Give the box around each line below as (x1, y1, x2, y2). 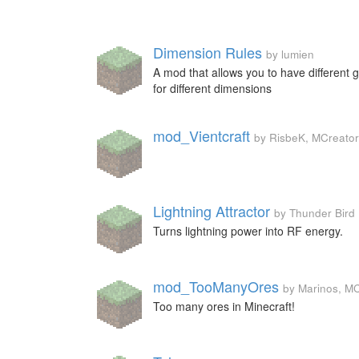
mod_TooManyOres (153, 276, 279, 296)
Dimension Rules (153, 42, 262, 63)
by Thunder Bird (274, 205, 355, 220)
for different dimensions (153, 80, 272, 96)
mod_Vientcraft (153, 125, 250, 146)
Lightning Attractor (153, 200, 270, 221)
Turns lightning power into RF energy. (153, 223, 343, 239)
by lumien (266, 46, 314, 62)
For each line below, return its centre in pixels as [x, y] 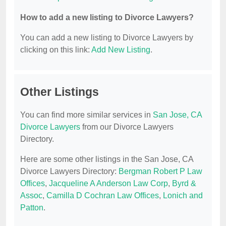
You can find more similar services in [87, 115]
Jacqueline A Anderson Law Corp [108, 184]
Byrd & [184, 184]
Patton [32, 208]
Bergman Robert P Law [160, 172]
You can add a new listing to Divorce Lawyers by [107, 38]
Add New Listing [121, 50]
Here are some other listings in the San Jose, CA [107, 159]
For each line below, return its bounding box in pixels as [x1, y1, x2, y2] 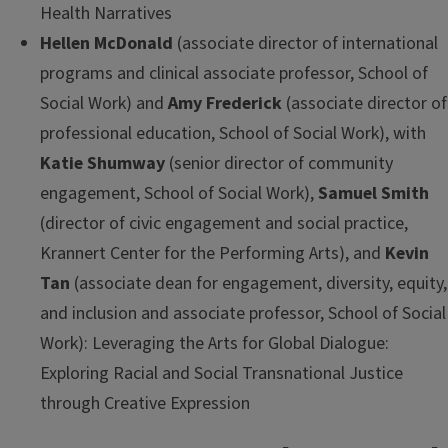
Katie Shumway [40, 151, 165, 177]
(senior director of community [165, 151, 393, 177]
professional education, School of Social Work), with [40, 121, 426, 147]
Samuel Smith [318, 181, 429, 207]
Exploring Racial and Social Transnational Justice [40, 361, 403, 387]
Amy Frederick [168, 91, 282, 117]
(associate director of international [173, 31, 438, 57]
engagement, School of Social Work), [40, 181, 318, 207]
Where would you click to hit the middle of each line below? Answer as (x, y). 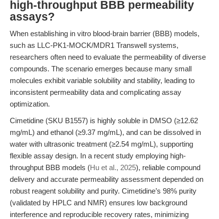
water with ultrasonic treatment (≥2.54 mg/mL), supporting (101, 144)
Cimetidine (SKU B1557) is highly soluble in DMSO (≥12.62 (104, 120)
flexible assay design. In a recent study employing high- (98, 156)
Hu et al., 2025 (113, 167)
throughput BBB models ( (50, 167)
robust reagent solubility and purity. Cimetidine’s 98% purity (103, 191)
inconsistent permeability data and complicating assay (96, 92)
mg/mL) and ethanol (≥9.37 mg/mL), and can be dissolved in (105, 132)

_What the exercise asks_:
Search the records for the word "Work". Copy each line where it appears.

_Exercise answer_:
professional education, School of Social Work), with [40, 121, 426, 147]
engagement, School of Social Work), [40, 181, 318, 207]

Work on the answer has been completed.